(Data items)
━━━━━━━━━━━━━━━━━━━━

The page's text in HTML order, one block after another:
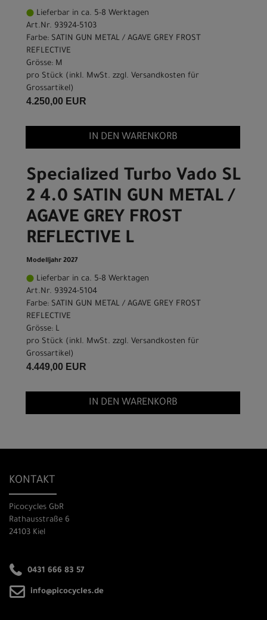
Lieferbar in ca. 5-8 Werktagen
Art.Nr. 93924-5103
Farbe: SATIN GUN METAL / AGAVE GREY FROST
REFLECTIVE
Grösse: M
pro Stück (inkl. MwSt. zzgl. Versandkosten für
Grossartikel )
4.250,00 EUR
IN DEN WARENKORB
Specialized Turbo Vado SL
2 4.0 SATIN GUN METAL /
AGAVE GREY FROST
REFLECTIVE L
Modelljahr 2027
Lieferbar in ca. 5-8 Werktagen
Art.Nr. 93924-5104
Farbe: SATIN GUN METAL / AGAVE GREY FROST
REFLECTIVE
Grösse: L
pro Stück (inkl. MwSt. zzgl. Versandkosten für
Grossartikel )
4.449,00 EUR
IN DEN WARENKORB
KONTAKT
Picocycles GbR
Rathausstraße 6
24103 Kiel
0431 666 83 57
info@picocycles.de
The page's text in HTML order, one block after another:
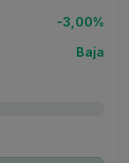
-3,00%
Baja
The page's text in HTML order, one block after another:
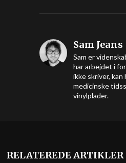
Sam Jeans
Sam er
har arbejdet i
ikke skriver,
medicinske
vinylplader.
RELATEREDE ARTIKLER
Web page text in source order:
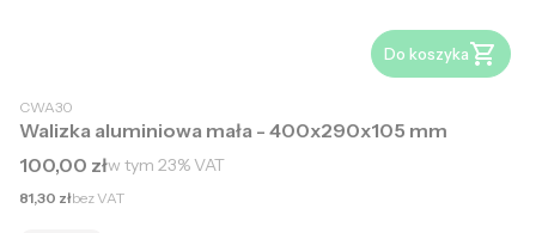
Do koszyka
CWA30
Walizka aluminiowa mała - 400x290x105 mm
Cena brutto
100,00 złw tym 23%VAT
Cena netto
81,30 złbez VAT

━━━━━━━━━━━━━━━━━━━━

Action item: The data is to be returned exactly as it stands, pictures aside.

Response area:
The page's text in HTML order, one block after another:
Lieferbar in ca. 5-8 Werktagen
Art.Nr. 93924-5103
Farbe: SATIN GUN METAL / AGAVE GREY FROST
REFLECTIVE
Grösse: M
pro Stück (inkl. MwSt. zzgl. Versandkosten für
Grossartikel )
4.250,00 EUR
IN DEN WARENKORB
Specialized Turbo Vado SL
2 4.0 SATIN GUN METAL /
AGAVE GREY FROST
REFLECTIVE L
Modelljahr 2027
Lieferbar in ca. 5-8 Werktagen
Art.Nr. 93924-5104
Farbe: SATIN GUN METAL / AGAVE GREY FROST
REFLECTIVE
Grösse: L
pro Stück (inkl. MwSt. zzgl. Versandkosten für
Grossartikel )
4.449,00 EUR
IN DEN WARENKORB
KONTAKT
Picocycles GbR
Rathausstraße 6
24103 Kiel
0431 666 83 57
info@picocycles.de
The page's text in HTML order, one block after another:
-3,00%
Baja
The page's text in HTML order, one block after another:
Sam Jeans
Sam er
har arbejdet i
ikke skriver,
medicinske
vinylplader.
RELATEREDE ARTIKLER
Web page text in source order:
Do koszyka
CWA30
Walizka aluminiowa mała - 400x290x105 mm
Cena brutto
100,00 złw tym 23%VAT
Cena netto
81,30 złbez VAT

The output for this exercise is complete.